[Opening DATA UNDER STUDY section]

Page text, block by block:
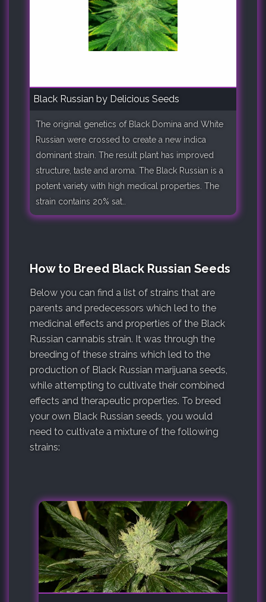
Black Russian by Delicious Seeds
The original genetics of Black Domina and White
Russian were crossed to create a new indica
dominant strain. The result plant has improved
structure, taste and aroma. The Black Russian is a
potent variety with high medical properties. The
strain contains 20% sat..
How to Breed Black Russian Seeds
Below you can find a list of strains that are
parents and predecessors which led to the
medicinal effects and properties of the Black
Russian cannabis strain. It was through the
breeding of these strains which led to the
production of Black Russian marijuana seeds,
while attempting to cultivate their combined
effects and therapeutic properties. To breed
your own Black Russian seeds, you would
need to cultivate a mixture of the following
strains:
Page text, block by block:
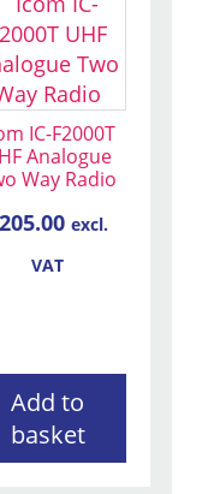
IC-F2000T
Analogue
Way Radio
205.00 excl.
VAT
Add to
basket
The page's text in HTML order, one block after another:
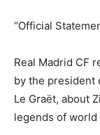
“Official
Real Madrid CF
by the president
Le Graët, about
legends of world
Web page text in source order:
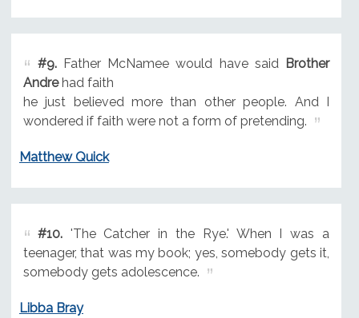
#9.Father McNamee would have said Brother
Andrehad faith
he just believed more than other people. And I
wondered if faith were not a form of pretending.
Matthew Quick
#10.'The Catcher in the Rye.' When I was a
teenager, that was my book; yes, somebody gets it,
somebody gets adolescence.
Libba Bray
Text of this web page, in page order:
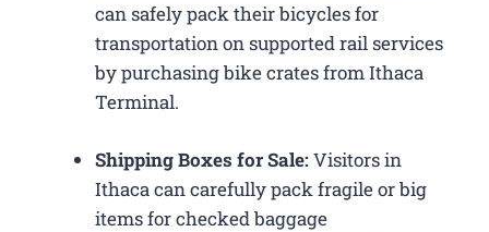
can safely pack their bicycles for
transportation on supported rail services
by purchasing bike crates from Ithaca
Terminal.
Shipping Boxes for Sale:Visitors in
Ithaca can carefully pack fragile or big
items for checked baggage
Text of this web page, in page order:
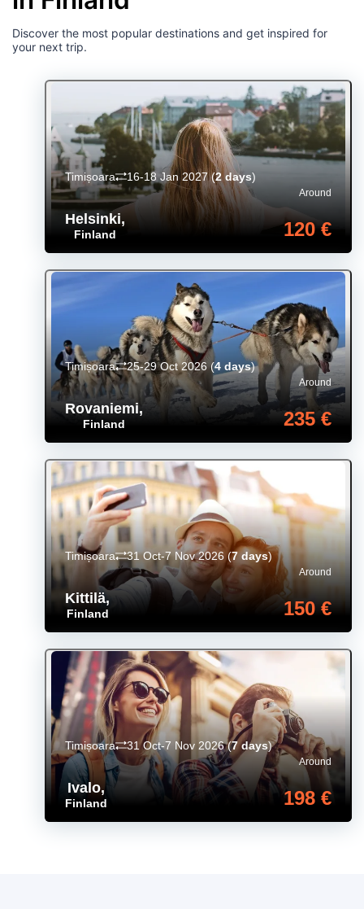
Discover the most popular destinations and get inspired for
your next trip.
Helsinki,
Finland
Around
120 €
Timișoara 16-18 Jan 2027(2 days)
Rovaniemi,
Finland
Around
235 €
Timișoara 25-29 Oct 2026(4 days)
Kittilä,
Finland
Around
150 €
Timișoara 31 Oct-7 Nov 2026(7 days)
Ivalo,
Finland
Around
198 €
Timișoara 31 Oct-7 Nov 2026(7 days)
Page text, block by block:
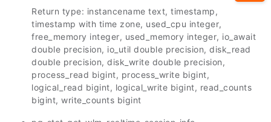
Return type: instancename text, timestamp,
timestamp with time zone, used_cpu integer,
free_memory integer, used_memory integer, io_await
double precision, io_util double precision, disk_read
double precision, disk_write double precision,
process_read bigint, process_write bigint,
logical_read bigint, logical_write bigint, read_counts
bigint, write_counts bigint
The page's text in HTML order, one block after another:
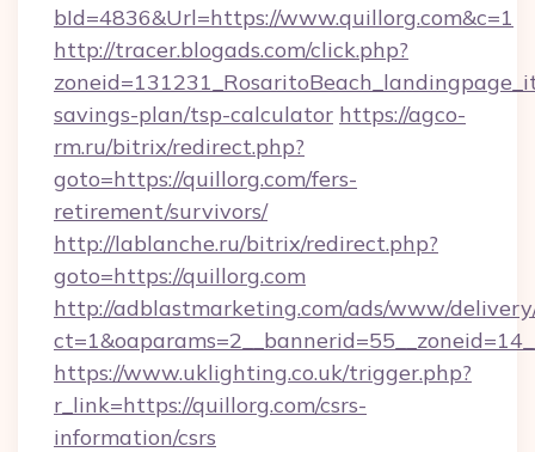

[Closing DATA UNDER STUDY section]

WHAT IS REQUIRED: An exact copy of the material above is required, minus its images.

ANSWER SPACE:
Page text, block by block:
Black Russian by Delicious Seeds
The original genetics of Black Domina and White
Russian were crossed to create a new indica
dominant strain. The result plant has improved
structure, taste and aroma. The Black Russian is a
potent variety with high medical properties. The
strain contains 20% sat..
How to Breed Black Russian Seeds
Below you can find a list of strains that are
parents and predecessors which led to the
medicinal effects and properties of the Black
Russian cannabis strain. It was through the
breeding of these strains which led to the
production of Black Russian marijuana seeds,
while attempting to cultivate their combined
effects and therapeutic properties. To breed
your own Black Russian seeds, you would
need to cultivate a mixture of the following
strains:
Page text, block by block:
IC-F2000T
Analogue
Way Radio
205.00 excl.
VAT
Add to
basket
The page's text in HTML order, one block after another:
“Official
Real Madrid CF
by the president
Le Graët, about
legends of world
Web page text in source order:
#9.Father McNamee would have said Brother
Andrehad faith
he just believed more than other people. And I
wondered if faith were not a form of pretending.
Matthew Quick
#10.'The Catcher in the Rye.' When I was a
teenager, that was my book; yes, somebody gets it,
somebody gets adolescence.
Libba Bray
Text of this web page, in page order:
can safely pack their bicycles for
transportation on supported rail services
by purchasing bike crates from Ithaca
Terminal.
Shipping Boxes for Sale:Visitors in
Ithaca can carefully pack fragile or big
items for checked baggage
Text of this web page, in page order:
Discover the most popular destinations and get inspired for
your next trip.
Helsinki,
Finland
Around
120 €
Timișoara 16-18 Jan 2027(2 days)
Rovaniemi,
Finland
Around
235 €
Timișoara 25-29 Oct 2026(4 days)
Kittilä,
Finland
Around
150 €
Timișoara 31 Oct-7 Nov 2026(7 days)
Ivalo,
Finland
Around
198 €
Timișoara 31 Oct-7 Nov 2026(7 days)
Page text, block by block:
Return type: instancename text, timestamp,
timestamp with time zone, used_cpu integer,
free_memory integer, used_memory integer, io_await
double precision, io_util double precision, disk_read
double precision, disk_write double precision,
process_read bigint, process_write bigint,
logical_read bigint, logical_write bigint, read_counts
bigint, write_counts bigint
The page's text in HTML order, one block after another:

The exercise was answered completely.